Factbook > Countries > Guernsey > Government

Judicial branch: highest resident court(s): Guernsey Court of Appeal (consists of the Bailiff of Guernsey, who is the ex-officio president of the Guernsey Court of Appeal, and at least 12 judges); Royal Court (organized into 3 divisions - Full Court sits with 1 judge and 7 to 12 jurats acting as judges of fact, Ordinary Court sits with 1 judge and normally 3 jurats, and Matrimonial Causes Division sits with 1 judge and 4 jurats); note - appeals beyond Guernsey courts are heard by the Judicial Committee of the Privy Council (in London)
judge selection and term of office: Royal Court Bailiff, Deputy Bailiff, and Court of Appeal justices appointed by the British Crown and hold office at Her Majesty's pleasure; jurats elected by the States of Election, a body chaired by the Bailiff and a number of jurats
subordinate courts: Court of Alderney; Court of the Seneschal of Sark; Magistrate's Court (includes Juvenile Court); Contracts Court; Ecclesiastical Court; Court of Chief Pleas

Definition: This entry includes three subfields. The highest court(s) subfield includes the name(s) of a country's highest level court(s), the number and titles of the judges, and the types of cases heard by the court, which commonly are based on civil, criminal, administrative, and constitutional law.
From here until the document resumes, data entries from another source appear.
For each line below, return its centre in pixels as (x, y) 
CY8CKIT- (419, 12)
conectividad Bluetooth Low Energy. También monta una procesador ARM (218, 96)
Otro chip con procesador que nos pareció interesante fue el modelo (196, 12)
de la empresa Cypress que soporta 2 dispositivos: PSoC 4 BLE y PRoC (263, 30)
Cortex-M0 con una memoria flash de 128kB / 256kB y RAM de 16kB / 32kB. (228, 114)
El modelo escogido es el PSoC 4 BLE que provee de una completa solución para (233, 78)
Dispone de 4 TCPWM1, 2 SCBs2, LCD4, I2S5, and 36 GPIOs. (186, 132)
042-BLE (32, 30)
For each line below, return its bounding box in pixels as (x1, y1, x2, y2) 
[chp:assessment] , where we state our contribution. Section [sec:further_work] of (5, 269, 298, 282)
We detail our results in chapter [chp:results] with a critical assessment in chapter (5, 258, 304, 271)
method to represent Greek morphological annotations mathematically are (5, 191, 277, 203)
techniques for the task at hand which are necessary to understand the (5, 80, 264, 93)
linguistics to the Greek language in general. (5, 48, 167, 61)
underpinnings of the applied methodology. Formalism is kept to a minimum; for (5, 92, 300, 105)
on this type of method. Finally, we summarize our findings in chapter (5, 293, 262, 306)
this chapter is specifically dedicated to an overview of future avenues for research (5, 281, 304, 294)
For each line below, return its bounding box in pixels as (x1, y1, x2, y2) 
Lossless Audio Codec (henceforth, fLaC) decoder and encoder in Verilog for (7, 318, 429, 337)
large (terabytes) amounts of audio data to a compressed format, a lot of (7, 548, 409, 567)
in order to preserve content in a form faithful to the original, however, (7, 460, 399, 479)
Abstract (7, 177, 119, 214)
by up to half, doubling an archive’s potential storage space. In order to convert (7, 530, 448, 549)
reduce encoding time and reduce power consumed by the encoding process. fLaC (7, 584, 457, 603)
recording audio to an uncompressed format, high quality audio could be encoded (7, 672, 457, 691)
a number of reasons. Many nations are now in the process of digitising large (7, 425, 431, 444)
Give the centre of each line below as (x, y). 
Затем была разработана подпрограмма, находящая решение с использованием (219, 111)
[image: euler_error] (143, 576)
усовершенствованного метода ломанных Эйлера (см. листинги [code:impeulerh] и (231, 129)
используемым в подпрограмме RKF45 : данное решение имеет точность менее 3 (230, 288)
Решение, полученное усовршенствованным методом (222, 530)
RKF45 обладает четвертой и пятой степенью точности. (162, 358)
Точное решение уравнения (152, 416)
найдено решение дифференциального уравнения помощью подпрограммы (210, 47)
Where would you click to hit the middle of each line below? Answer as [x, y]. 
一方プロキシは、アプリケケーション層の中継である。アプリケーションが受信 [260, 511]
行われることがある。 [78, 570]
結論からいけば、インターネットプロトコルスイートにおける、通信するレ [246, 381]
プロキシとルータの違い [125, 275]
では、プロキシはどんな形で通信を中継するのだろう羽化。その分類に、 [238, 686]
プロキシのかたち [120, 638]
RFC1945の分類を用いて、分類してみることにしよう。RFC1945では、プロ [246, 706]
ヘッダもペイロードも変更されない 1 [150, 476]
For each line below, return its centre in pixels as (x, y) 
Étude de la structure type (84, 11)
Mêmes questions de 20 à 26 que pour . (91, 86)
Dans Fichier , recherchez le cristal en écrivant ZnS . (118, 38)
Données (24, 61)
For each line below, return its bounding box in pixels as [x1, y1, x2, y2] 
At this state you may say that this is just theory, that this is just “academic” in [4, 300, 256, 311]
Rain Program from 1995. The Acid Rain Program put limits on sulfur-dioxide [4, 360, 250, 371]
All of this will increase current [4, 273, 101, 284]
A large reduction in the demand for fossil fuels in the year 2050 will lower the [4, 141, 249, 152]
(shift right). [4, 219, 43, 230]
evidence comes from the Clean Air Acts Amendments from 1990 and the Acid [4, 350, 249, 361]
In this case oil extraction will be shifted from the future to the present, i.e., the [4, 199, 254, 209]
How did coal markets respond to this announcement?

A number of countries have separate constitutional courts. The judge selection and term of office subfield includes the organizations and associated officials responsible for nominating and appointing judges, and a brief description of the process. The selection process can be indicative of the independence of a country's court system from other branches of its government. Also included in this subfield are judges' tenures, which can range from a few years, to a specified retirement age, to lifelong appointments. The subordinate courts subfield lists the courts lower in the hierarchy of a country's court system. A few countries with federal-style governments, such as Brazil, Canada, and the US, in addition to their federal court, have separate state- or province-level court systems, though generally the two systems interact.